The study doesn't show that students are necessarily replacing unhealthy foods with healthier ones, but the California law "was a bold first step" to improving children's diets, said Patricia Crawford, a professor at the University of California, Berkeley, who was not involved in the study.

Several years ago, California mandated that schools offer so-called competitive food -- that is, food sold in vending machines or other sources outside of the school lunch service -- that meets calorie, fat and sugar limits.

Each snack has to have fewer than 250 calories, no more than 35 percent of calories from fat and no more than 35 percent of its weight from added sugars.

To determine what impact California's regulations have had on students' diets, Taber and his colleagues compared how much children in California ate each day to kids who lived in 14 states that did not have such limits on the foods sold in school.

The study -- published in the Archives of Pediatrics and Adolescent Medicine -- used survey information, collected in the first half of 2010, from more than 100 kids who lived in California and about 560 kids who lived in other states.

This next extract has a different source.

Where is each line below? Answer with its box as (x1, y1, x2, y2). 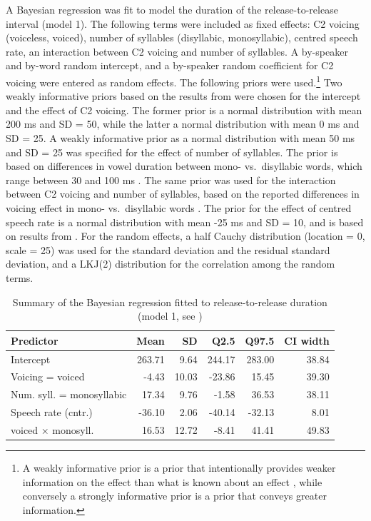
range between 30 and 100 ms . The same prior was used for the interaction (6, 172, 336, 187)
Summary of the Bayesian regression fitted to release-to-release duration (12, 294, 327, 309)
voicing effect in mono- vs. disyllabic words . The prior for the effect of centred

The researchers found that the California kids ate 158 fewer calories each day than the other kids, primarily because they ate fewer calories during school hours.

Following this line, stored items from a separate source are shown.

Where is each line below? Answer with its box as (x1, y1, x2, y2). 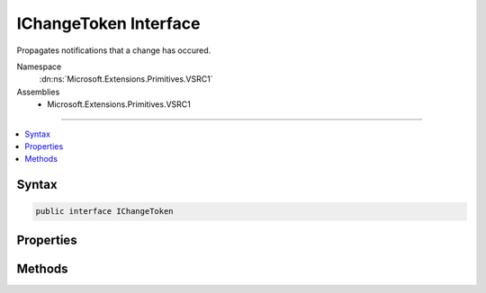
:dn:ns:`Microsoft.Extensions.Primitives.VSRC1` (39, 74, 213, 84)
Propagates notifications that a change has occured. (16, 45, 211, 56)
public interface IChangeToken (35, 207, 175, 217)
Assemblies (16, 86, 60, 97)
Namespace (16, 61, 62, 72)
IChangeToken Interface (16, 13, 201, 33)
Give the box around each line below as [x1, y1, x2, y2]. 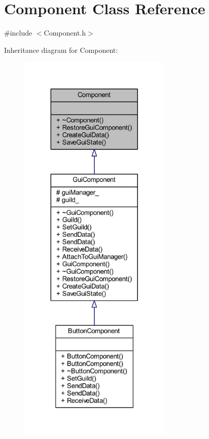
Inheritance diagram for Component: [4, 44, 118, 55]
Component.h [44, 27, 86, 38]
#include [4, 27, 32, 38]
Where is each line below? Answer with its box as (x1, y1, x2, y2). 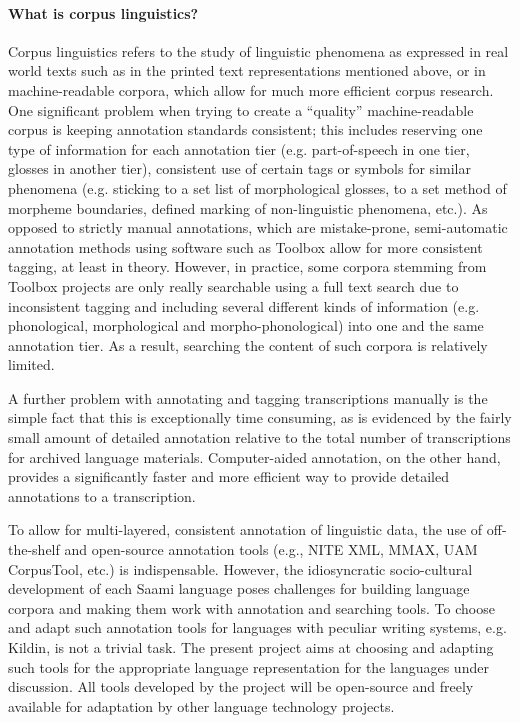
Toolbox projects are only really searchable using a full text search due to (8, 275, 459, 296)
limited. (8, 354, 55, 375)
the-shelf (8, 539, 60, 560)
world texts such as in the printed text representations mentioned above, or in (8, 60, 486, 81)
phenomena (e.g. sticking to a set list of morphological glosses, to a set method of (8, 177, 507, 198)
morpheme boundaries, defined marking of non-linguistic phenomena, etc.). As (8, 197, 488, 218)
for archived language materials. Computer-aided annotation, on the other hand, (8, 446, 501, 467)
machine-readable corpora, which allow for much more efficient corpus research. (8, 79, 494, 100)

Although the study did not look at whether kids' diets had an impact on their health, "a difference of 158 calories can go a long way toward preventing excess weight gain, particularly if students maintain a healthy level of physical activity," according to Taber.

The California children also ate 17 fewer grams of sugar than the other kids.

"These laws were specifically designed to improve students' intake at school, and that is exactly what the evidence suggests they achieved," Taber told Reuters Health in an email.

The kids don't necessarily choose healthy foods over unhealthy foods, however.

The Californians ate the same proportion of vitamins and minerals as the kids from other states.

"All states could focus on providing more healthy foods in schools, in addition to banning high-fat, high-sugar, high-calorie foods and beverages," said Taber.

Taber said other states have taken action to restrict the least healthy foods in school, but California has been the one of the most ambitious in terms of also offering healthier foods.

"They should definitely be applauded for their actions. But I think the lesson is that even their laws were only a starting point," Taber said.

The U.S. Department of Agriculture (USDA) is developing federal standards for what foods kids would have access to in vending machines or from a la carte lines at schools.

A recent poll found that most parents support the stricter guidelines (see Reuters Health story of April 19, 2012).

The USDA has already set standards for school lunches that are expected to make the meals healthier.
Crawford said the study is a good first step in examining the dietary benefits of California's laws.

"I'm glad they did the first step here to look at the nutritional benefits," she told Reuters Health.

"Because they are benefits, we just need to go further."